- Born: Inglewood, California, US
- Died: 2004
- Occupation: science historian

= Patricia Peck Gossel =

American science historian and curator

Patricia Peck Gossel (1944 — June 12, 2004) was an American science historian and curator, who chaired the Science, Medicine and Society Division at the Smithsonian's National Museum of American History.

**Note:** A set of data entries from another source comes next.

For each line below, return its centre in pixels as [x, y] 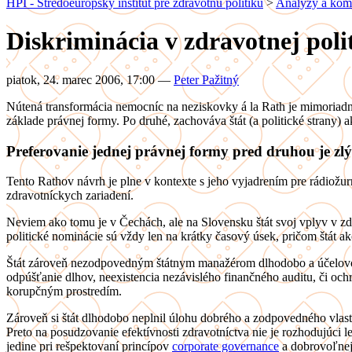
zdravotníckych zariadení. [70, 196]
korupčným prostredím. [64, 291]
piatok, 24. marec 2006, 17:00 [82, 79]
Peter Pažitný [206, 79]
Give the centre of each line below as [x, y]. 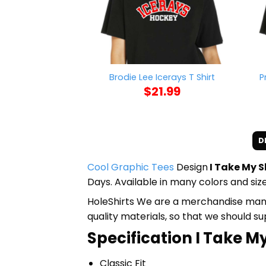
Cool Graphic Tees [131, 167]
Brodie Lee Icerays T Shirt [162, 77]
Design [191, 167]
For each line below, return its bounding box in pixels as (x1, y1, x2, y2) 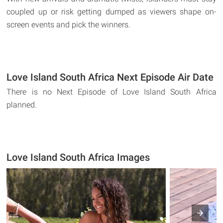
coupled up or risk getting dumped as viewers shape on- (6, 6, 217, 16)
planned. (6, 100, 37, 110)
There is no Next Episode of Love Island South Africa (6, 87, 217, 97)
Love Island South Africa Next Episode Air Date (6, 71, 214, 83)
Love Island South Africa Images (6, 151, 150, 163)
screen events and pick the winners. (6, 19, 131, 29)
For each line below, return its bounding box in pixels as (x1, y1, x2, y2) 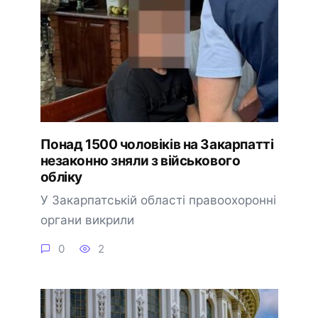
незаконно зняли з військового (40, 152, 241, 169)
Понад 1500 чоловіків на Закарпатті (40, 136, 274, 153)
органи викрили (40, 212, 134, 227)
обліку (40, 168, 82, 185)
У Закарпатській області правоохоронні (40, 192, 276, 207)
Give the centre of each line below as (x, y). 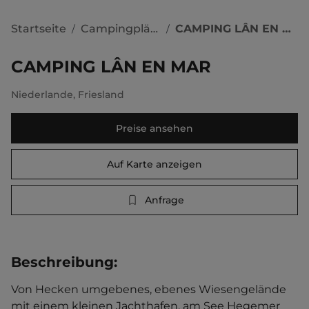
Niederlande (42, 94)
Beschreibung (62, 262)
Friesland (101, 94)
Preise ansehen (154, 128)
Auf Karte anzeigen (154, 164)
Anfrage (164, 200)
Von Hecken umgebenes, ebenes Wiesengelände (150, 289)
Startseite (39, 28)
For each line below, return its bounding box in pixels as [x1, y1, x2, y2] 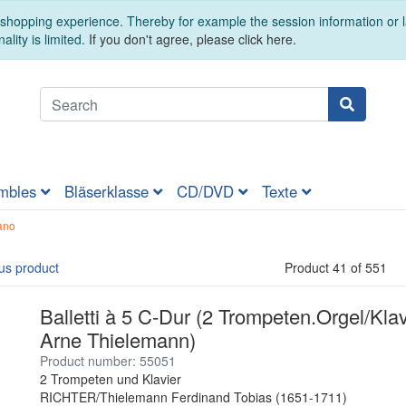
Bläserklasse [64, 180, 153, 203]
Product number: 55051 [40, 352, 176, 371]
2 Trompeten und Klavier [40, 370, 181, 389]
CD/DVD [177, 180, 238, 203]
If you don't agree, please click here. [89, 30, 296, 48]
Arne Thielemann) [40, 325, 196, 354]
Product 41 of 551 [284, 258, 387, 277]
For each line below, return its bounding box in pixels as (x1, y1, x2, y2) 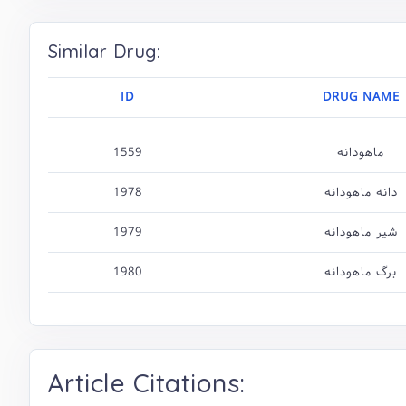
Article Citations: (48, 367, 246, 399)
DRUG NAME (322, 88, 400, 106)
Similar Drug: (48, 40, 161, 63)
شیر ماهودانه (324, 223, 398, 241)
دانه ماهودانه (324, 183, 398, 201)
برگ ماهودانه (324, 263, 397, 281)
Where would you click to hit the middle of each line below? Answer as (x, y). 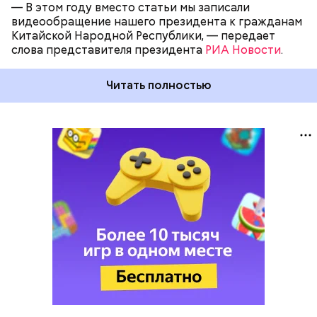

==Early life and education==
Patricia Louise Peck was born during World War II in Inglewood, California, the daughter of Elsa G. Erickson Peck and Harold G. Peck. She grew up in Murdo, South Dakota, where her father owned an elevator company. Peck attended Augustana College as an undergraduate, then earned a master's degree in bacteriology from Montana State University in Bozeman, Montana. In 1988 she completed her doctoral studies at Johns Hopkins University, with a dissertation on "The Emergence of American Bacteriology, 1875-1900."

==Career==
Gossel had work experiences as an electron microscopist and as a clinical bacteriologist in the 1970s, and taught at Rochester Institute of Technology in the mid-1980s. At the Smithsonian, she was a major contributor to organizing the permanent exhibit, "Science in American Life," and she founded the museum's History of Biology collection. She laid the initial groundwork for the 2005 exhibit "Whatever Happened to Polio?", which was realized after Gossel's death, timed to coincide with the fiftieth anniversary of the Salk vaccine. She also curated a collection of items related to the history and development of oral contraceptives.

==Selected works==
Scholarly publications by Gossel included "Pasteur, Koch and American Bacteriology" (2000), "A Need for Standard Methods: The Case of American Bacteriology" (1992), and "Packaging the Pill" (1999).

==Personal life==
Gossel was married once, in 1966, and divorced. She died from cancer in Bethesda, Maryland in 2004, aged 60 years.